Question

the concentration of NO2 is twice the concentration of O2 gas? For the reaction: N2(g) + 2 O2(g) ⇌ 2 NO2(g), Kc = 8.3 × 10-10 at 25°C. What is the concentration of N2 gas at equilibrium when the concentration of NO2 is twice the concentration of O2 gas? 4.2 × 10-10 M 2.1 × 10-10 M 2.4 × 109 M 4.8 × 109 M 1.7 x 10 -9 M

Answer 1

Answer: Concentration of N₂ is 4.8.$10^{9}$ M.
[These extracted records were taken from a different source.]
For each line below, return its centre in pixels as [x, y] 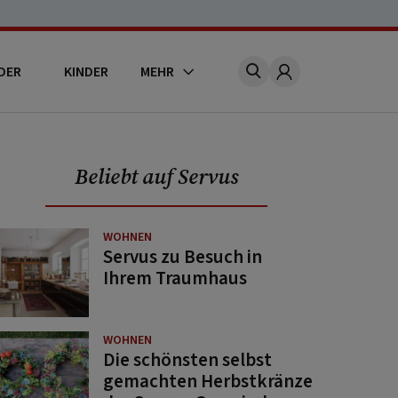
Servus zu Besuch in [183, 257]
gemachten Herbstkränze [208, 381]
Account [308, 81]
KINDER [86, 72]
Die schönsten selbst [188, 360]
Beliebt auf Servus [157, 176]
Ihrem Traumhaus [175, 278]
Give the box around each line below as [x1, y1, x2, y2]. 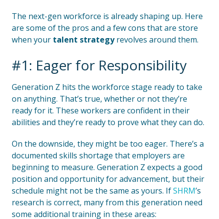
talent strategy [53, 34, 114, 45]
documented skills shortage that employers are [12, 150, 185, 161]
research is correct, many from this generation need [12, 197, 202, 208]
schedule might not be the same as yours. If [12, 185, 173, 196]
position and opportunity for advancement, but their [12, 174, 204, 184]
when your [12, 34, 53, 45]
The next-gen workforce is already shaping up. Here [12, 11, 203, 22]
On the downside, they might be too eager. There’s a [12, 138, 204, 149]
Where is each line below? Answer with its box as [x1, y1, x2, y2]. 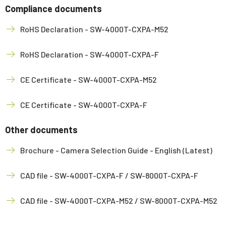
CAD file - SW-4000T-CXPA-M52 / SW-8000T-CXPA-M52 [20, 196, 217, 205]
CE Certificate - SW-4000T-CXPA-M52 [20, 75, 157, 84]
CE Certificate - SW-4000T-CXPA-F [20, 100, 147, 109]
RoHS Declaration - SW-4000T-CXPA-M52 [20, 24, 168, 34]
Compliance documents [5, 3, 102, 14]
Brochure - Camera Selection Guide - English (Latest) [20, 145, 212, 155]
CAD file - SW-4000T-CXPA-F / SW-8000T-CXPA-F [20, 171, 198, 180]
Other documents [5, 124, 78, 135]

Explanation: $K_{c}$ is a constant of equilibrium and it is dependent of the concentrations of the reactants and the products of a balanced reaction. For

N2(g) + 2 O2(g) ⇄ 2 NO2(g)

$K_{c}$ = $\frac{[NO2]^{2} }{[N2][O2]^{2} }$

From the question concentration of NO2 is twice of O2:

[NO2] = 2[O2]

Substituting this into $K_{c}$:

$K_{c}$ = $\frac{[2O2]^{2} }{[N2][O2]^{2} }$

8.3.$10^{-10}$ = $\frac{4O2^{2} }{[N2].O2^{2} }$

[N2] = $\frac{4O2^{2} }{8.3.10^{-10}.O2^{2} }$

[N2] = $\frac{4}{8.3.10^{-10} }$

[N2] = 4.8.$10^{9}$

The concentration of N2 in the equilibrium is [N2] = 4.8.$10^{9}$M.